Certain information and footnote disclosures normally included in financial statements prepared in accordance with accounting principles generally accepted in the United States of America have been condensed or omitted. It is suggested that these financial statements be read in conjunction with the financial statements and notes thereto included in the Form 10-K of the Company’s November 30, 2010 audited financial statements. The results of operations for the periods ended February 28, 2011 and the same period last year are not necessarily indicative of the operating results for the full years.
NOTE 2 – GOING CONCERN
The Company’s financial statements are prepared in accordance with generally accepted accounting principles applicable to a going concern. This contemplates the realization of assets and the liquidation of liabilities in the normal course of business. Currently, the Company has a working capital shortfall of $379, an accumulated deficit of $50,287 and net loss from operations since inception of $50,287. The Company does not have a source of revenue sufficient to cover its operation costs giving substantial doubt for it to continue as a going concern. The Company will be dependent upon the raising of additional capital through placement of our common stock in order to implement its business plan, or merge with an operating company.
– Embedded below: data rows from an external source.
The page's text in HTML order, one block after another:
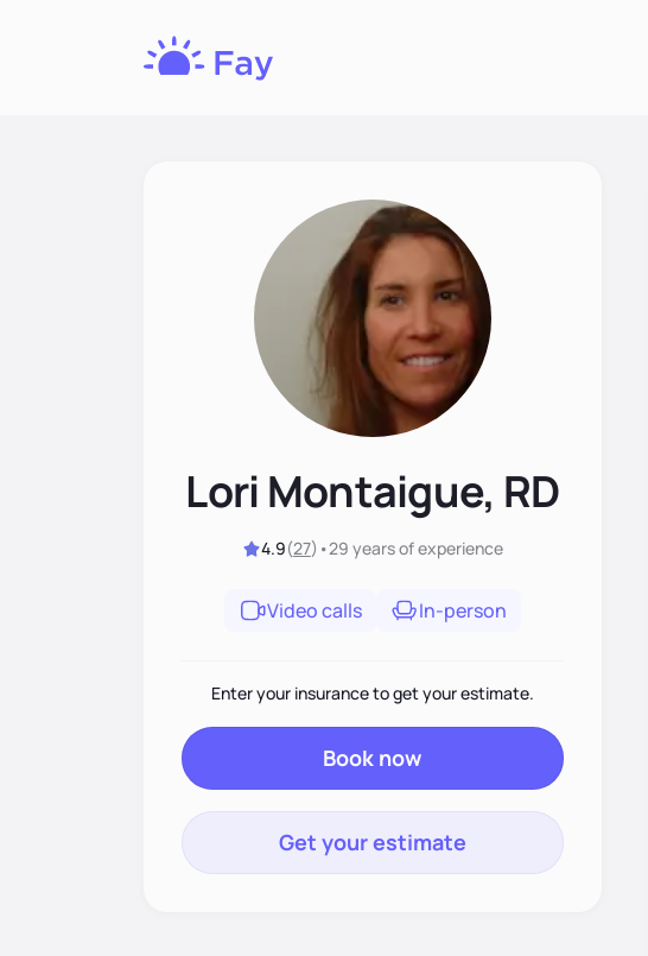
Lori Montaigue, RD
4.9(27) •29 yearsof experience
Video calls In-person
Enter your insurance to get your estimate.
Book now
Get your estimate

There can be no assurance that the Company will be successful in either situation in order to continue as a going concern. The Company is funding its initial operations by way of issuing Founder’s shares.
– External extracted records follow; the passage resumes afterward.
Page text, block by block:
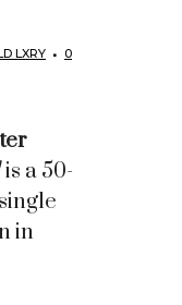
LXRY
0
is a 50-
in
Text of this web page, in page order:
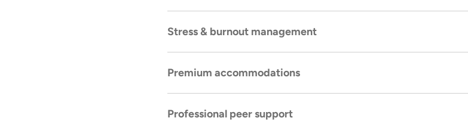
Inpatient and outpatient programming customized to align with
Stress & burnout management
Targeted therapies, including cognitive behavioral therapy and dual
Premium accommodations
A comfortable, distraction-free environment that fosters recovery
Professional peer support
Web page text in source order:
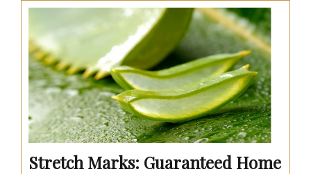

In order to continue as a going concern, the Company will need, among other things, additional capital resources. Management’s plan is to obtain such resources for the Company by obtaining capital from management and significant shareholders sufficient to meet its minimal operating expenses and seeking equity and/or debt financing. However management cannot provide any assurances that the Company will be successful in accomplishing any of its plans.
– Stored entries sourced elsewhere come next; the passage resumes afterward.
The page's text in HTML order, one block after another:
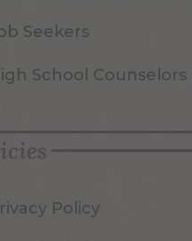
Seekers
School Counselors
Policy
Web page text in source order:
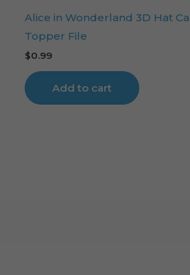
Alice in Wonderland 3D Hat
Topper File
$0.99
Add to cart
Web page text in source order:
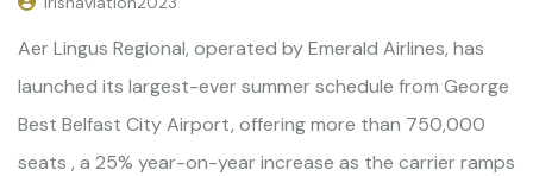
Aer Lingus Regional, operated by Emerald Airlines, has
launched its largest-ever summer schedule from George
Best Belfast City Airport, offering more than 750,000
seats , a 25% year-on-year increase as the carrier ramps

The ability of the Company to continue as a going concern is dependent upon its ability to successfully accomplish the plans described in the preceding paragraph and eventually secure other sources of financing and attain profitable operations. The accompanying financial statements do not include any adjustments that might be necessary if the Company is unable to continue as a going concern.
F-6
NOTE 3 - RECENT ACCOUNTING PRONOUNCEMENTS
The company has evaluated all the recent accounting pronouncements and believes that none of them will have a material effect on the company’s financial statement.
NOTE 4 – LOAN PAYABLE – RELATED PARTY LOANS
The Company has received $33,915 as a loan from a related party. The loan is payable on demand and without interest.
NOTE 5 – CAPITAL STOCK
During February 2011, a total of 30,000 common shares were issued at $1 per share for cash.
NOTE 6 – PREPAID EXPENSES
During the quarter to February 28, 2011, Company had $2,500 as prepaid retainer of the Transfer Agent Amount of $2,500 was amortized appropriately for the quarter ended February 28, 2011.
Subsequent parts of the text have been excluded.